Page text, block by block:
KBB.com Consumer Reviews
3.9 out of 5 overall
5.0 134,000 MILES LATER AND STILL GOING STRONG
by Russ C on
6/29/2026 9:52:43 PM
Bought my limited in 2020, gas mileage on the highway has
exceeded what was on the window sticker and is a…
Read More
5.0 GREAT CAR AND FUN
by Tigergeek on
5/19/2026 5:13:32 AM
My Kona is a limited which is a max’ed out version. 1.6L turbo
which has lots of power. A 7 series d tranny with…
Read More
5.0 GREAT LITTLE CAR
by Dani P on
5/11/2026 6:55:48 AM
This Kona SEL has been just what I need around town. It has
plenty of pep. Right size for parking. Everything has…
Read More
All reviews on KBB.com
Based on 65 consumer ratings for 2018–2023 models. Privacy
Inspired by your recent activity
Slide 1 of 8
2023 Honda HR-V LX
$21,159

- - - - -

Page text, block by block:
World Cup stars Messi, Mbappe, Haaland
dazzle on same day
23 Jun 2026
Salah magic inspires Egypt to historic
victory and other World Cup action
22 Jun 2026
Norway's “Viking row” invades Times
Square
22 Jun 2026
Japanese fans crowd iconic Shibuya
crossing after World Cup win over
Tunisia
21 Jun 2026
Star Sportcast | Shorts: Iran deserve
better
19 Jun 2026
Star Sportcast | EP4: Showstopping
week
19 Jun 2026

- - - - -

- **Aim of the task**: Each line above where the word "limited" occurs should be returned in full.

- **Answer for this exercise**:
Bought my limited in 2020, gas mileage on the highway has
My Kona is a limited which is a max’ed out version. 1.6L turbo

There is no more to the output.